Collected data
'''
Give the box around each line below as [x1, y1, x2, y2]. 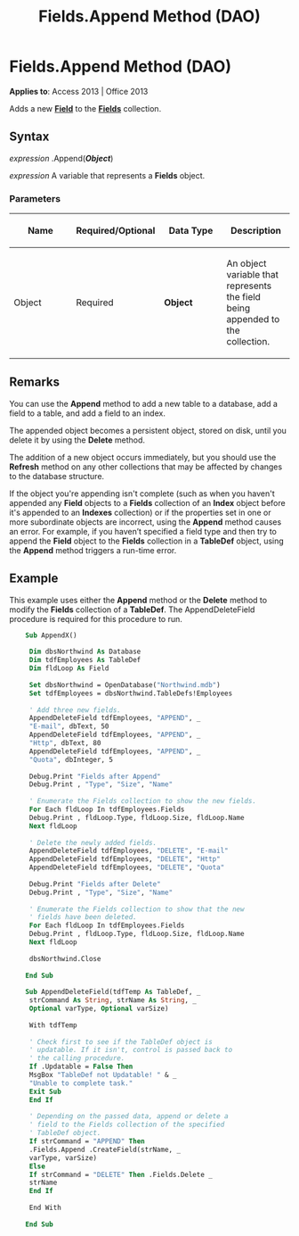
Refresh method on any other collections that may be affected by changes [9, 461, 283, 472]
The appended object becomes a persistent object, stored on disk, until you [9, 425, 287, 436]
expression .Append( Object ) [9, 153, 114, 163]
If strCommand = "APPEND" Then [28, 1137, 145, 1146]
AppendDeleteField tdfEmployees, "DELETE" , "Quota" [28, 863, 225, 872]
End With [28, 1203, 62, 1213]
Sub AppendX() [25, 631, 77, 640]
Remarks [9, 375, 61, 390]
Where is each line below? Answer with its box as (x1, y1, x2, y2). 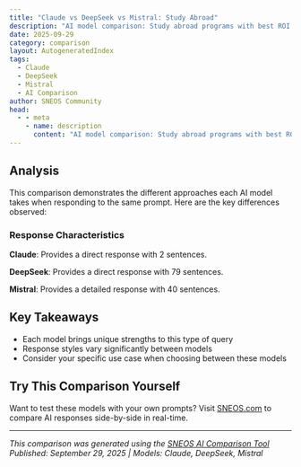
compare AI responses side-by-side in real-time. (9, 412, 188, 423)
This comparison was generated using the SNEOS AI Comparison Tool (9, 437, 271, 449)
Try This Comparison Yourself (9, 379, 181, 394)
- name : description (25, 122, 102, 131)
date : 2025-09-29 (9, 30, 74, 39)
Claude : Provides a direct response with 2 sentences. (9, 249, 208, 260)
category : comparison (9, 38, 90, 48)
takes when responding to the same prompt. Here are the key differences (9, 197, 280, 207)
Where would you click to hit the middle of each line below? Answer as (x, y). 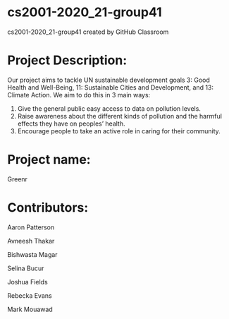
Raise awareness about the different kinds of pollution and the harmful (119, 116)
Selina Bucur (26, 268)
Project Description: (67, 60)
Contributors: (48, 207)
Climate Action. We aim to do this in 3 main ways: (79, 95)
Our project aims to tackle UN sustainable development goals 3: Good (109, 80)
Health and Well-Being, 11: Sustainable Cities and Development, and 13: (110, 87)
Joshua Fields (27, 282)
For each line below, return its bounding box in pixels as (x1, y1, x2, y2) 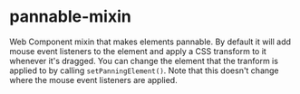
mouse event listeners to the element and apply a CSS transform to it (9, 45, 267, 56)
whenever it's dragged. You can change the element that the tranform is (9, 55, 279, 66)
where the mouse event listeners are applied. (9, 74, 179, 85)
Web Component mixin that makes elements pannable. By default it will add (9, 36, 292, 47)
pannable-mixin (9, 6, 131, 27)
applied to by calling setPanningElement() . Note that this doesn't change (9, 65, 279, 76)
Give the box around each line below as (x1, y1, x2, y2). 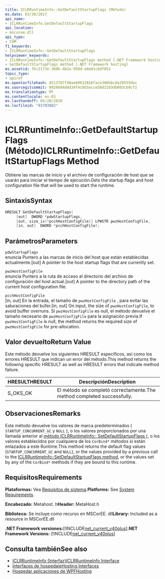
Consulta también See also (5, 545, 87, 553)
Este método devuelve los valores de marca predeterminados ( (5, 422, 133, 428)
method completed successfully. (57, 393, 133, 400)
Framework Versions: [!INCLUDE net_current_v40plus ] (5, 530, 115, 536)
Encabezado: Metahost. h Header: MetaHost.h (5, 501, 99, 507)
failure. (5, 367, 20, 373)
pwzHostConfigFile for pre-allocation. (5, 324, 80, 330)
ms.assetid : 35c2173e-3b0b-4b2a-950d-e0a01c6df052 (5, 67, 111, 72)
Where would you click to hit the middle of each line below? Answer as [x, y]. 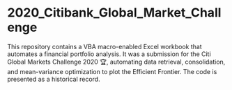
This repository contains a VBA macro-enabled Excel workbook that [105, 46]
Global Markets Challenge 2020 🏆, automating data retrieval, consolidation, [116, 62]
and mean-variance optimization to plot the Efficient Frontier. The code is [112, 71]
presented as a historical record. [54, 79]
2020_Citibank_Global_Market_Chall [114, 13]
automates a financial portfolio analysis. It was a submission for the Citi [109, 54]
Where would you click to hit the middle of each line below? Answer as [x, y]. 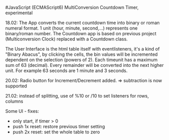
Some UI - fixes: [22, 111]
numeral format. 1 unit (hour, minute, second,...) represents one [72, 28]
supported [16, 86]
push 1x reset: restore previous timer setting [59, 126]
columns [14, 101]
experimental [19, 13]
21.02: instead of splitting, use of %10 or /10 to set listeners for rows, [77, 96]
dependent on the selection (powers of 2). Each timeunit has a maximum [81, 60]
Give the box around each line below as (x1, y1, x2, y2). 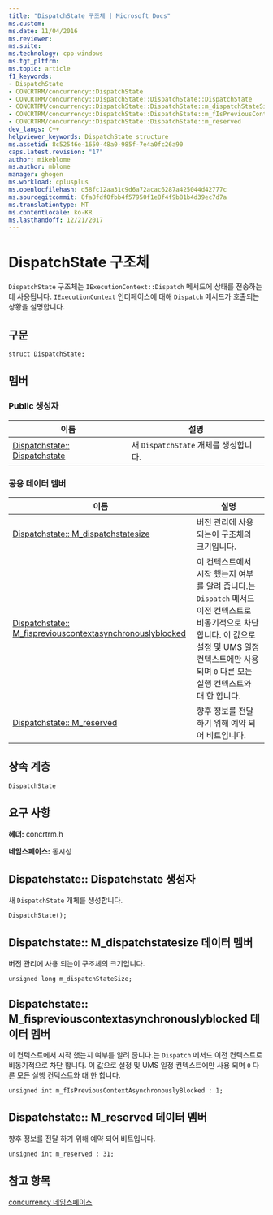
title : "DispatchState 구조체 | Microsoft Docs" (8, 11, 171, 20)
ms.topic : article (8, 65, 71, 73)
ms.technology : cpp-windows (8, 50, 104, 58)
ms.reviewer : (8, 34, 53, 43)
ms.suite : (8, 42, 42, 50)
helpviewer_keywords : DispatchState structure (8, 132, 169, 141)
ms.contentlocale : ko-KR (8, 208, 93, 216)
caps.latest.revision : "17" (8, 148, 104, 156)
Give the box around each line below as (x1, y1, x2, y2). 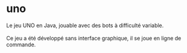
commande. (6, 41, 36, 48)
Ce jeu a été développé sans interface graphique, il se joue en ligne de (6, 34, 182, 42)
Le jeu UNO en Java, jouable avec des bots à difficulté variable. (6, 22, 164, 29)
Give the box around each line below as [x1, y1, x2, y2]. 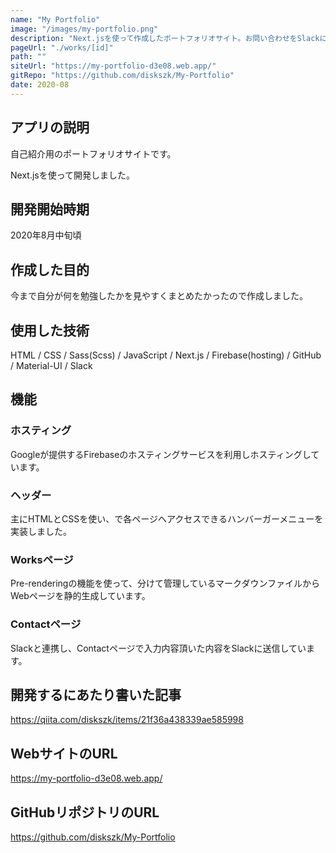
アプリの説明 [10, 119, 90, 136]
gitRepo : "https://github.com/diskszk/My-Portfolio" [10, 71, 235, 81]
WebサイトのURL [10, 745, 118, 762]
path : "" [10, 52, 47, 62]
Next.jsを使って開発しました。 [10, 169, 136, 181]
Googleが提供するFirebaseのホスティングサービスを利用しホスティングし [10, 448, 312, 460]
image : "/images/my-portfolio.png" [10, 24, 159, 34]
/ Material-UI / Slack [10, 360, 93, 371]
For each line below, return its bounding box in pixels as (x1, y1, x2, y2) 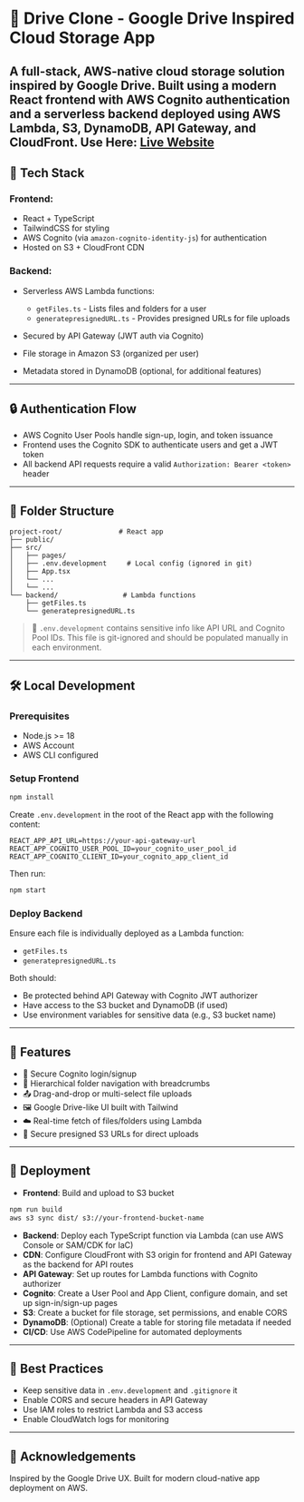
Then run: (9, 869, 46, 879)
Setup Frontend (9, 771, 80, 784)
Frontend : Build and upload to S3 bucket (22, 1187, 175, 1198)
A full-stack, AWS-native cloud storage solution (9, 64, 285, 79)
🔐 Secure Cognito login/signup (22, 1068, 138, 1079)
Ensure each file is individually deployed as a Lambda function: (9, 928, 244, 938)
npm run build (9, 1204, 63, 1214)
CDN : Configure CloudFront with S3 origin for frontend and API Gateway (22, 1249, 292, 1260)
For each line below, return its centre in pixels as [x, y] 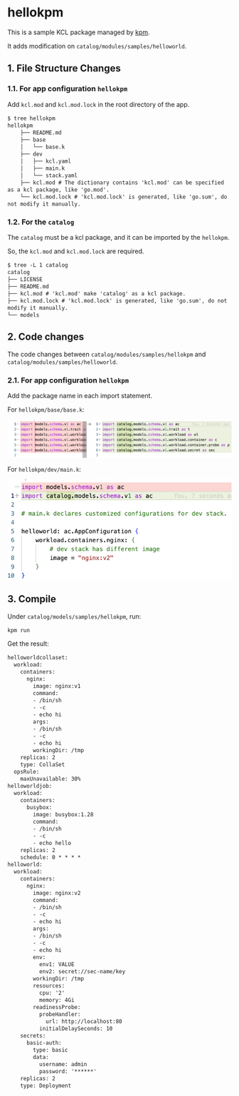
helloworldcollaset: [38, 657]
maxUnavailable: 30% [51, 778]
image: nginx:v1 [57, 686]
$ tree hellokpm [31, 118]
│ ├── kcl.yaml [46, 161]
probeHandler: [60, 1014]
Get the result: [28, 644]
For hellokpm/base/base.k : [46, 410]
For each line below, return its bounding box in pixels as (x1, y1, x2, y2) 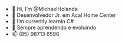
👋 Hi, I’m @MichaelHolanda (11, 6, 78, 12)
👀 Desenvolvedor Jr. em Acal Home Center (11, 12, 116, 19)
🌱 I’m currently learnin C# (11, 18, 74, 24)
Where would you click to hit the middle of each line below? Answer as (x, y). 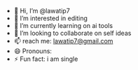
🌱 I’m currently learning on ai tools (63, 26)
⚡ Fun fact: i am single (46, 59)
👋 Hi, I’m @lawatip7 (42, 11)
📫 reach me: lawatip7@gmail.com (63, 41)
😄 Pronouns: (33, 51)
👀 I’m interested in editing (50, 18)
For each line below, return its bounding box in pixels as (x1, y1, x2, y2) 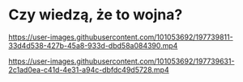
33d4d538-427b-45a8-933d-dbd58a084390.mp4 (8, 40, 178, 50)
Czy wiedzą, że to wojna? (8, 6, 183, 24)
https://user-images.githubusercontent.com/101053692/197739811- (8, 32, 233, 42)
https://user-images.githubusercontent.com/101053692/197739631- (8, 56, 235, 66)
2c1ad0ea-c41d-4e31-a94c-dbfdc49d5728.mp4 (8, 64, 169, 74)
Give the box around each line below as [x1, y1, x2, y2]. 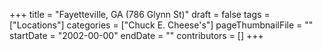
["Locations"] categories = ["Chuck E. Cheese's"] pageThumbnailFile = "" [9, 19, 314, 31]
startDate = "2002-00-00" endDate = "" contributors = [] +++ [9, 30, 264, 41]
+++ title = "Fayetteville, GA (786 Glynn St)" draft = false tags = [9, 9, 271, 20]
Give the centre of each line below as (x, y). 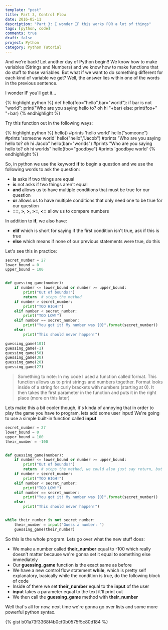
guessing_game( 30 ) (24, 358)
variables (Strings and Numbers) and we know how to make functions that (82, 67)
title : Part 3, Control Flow (36, 15)
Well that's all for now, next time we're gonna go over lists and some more (81, 606)
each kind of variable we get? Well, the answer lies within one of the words (82, 77)
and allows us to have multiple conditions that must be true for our (81, 190)
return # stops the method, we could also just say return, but (93, 469)
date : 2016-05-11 (23, 19)
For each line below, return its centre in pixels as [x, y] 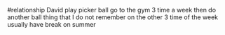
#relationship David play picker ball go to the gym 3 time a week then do [111, 10]
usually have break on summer [52, 24]
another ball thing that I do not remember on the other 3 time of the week [113, 17]
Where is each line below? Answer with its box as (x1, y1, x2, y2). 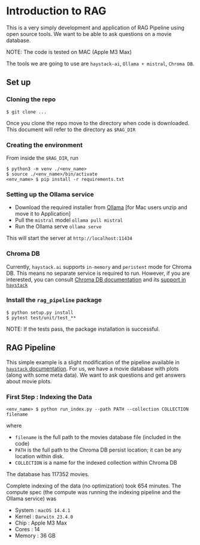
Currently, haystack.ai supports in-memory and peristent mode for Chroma (6, 263, 192, 270)
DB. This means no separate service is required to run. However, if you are (6, 270, 190, 277)
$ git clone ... (6, 109, 47, 115)
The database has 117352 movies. (6, 470, 90, 477)
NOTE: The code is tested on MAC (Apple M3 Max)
'''
Task requirements: What is needed is an exact copy of only the lines above from the one with "Sub AppendX() [25, 631, 77, 640]" to the one with "whenever it's dragged.", both kept, with every picture left out.

Answer area:
Sub AppendX() [25, 631, 77, 640]
Remarks [9, 375, 61, 390]
Where is each line below? Answer with its box as (x1, y1, x2, y2). 
compare AI responses side-by-side in real-time. (9, 412, 188, 423)
This comparison was generated using the SNEOS AI Comparison Tool (9, 437, 271, 449)
Try This Comparison Yourself (9, 379, 181, 394)
- name : description (25, 122, 102, 131)
date : 2025-09-29 (9, 30, 74, 39)
Claude : Provides a direct response with 2 sentences. (9, 249, 208, 260)
category : comparison (9, 38, 90, 48)
takes when responding to the same prompt. Here are the key differences (9, 197, 280, 207)
Where would you click to hit the middle of each line below? Answer as (x, y). 
Raise awareness about the different kinds of pollution and the harmful (119, 116)
Selina Bucur (26, 268)
Project Description: (67, 60)
Contributors: (48, 207)
Climate Action. We aim to do this in 3 main ways: (79, 95)
Our project aims to tackle UN sustainable development goals 3: Good (109, 80)
Health and Well-Being, 11: Sustainable Cities and Development, and 13: (110, 87)
Joshua Fields (27, 282)
For each line below, return its bounding box in pixels as (x1, y1, x2, y2) 
mouse event listeners to the element and apply a CSS transform to it (9, 45, 267, 56)
whenever it's dragged. You can change the element that the tranform is (9, 55, 279, 66)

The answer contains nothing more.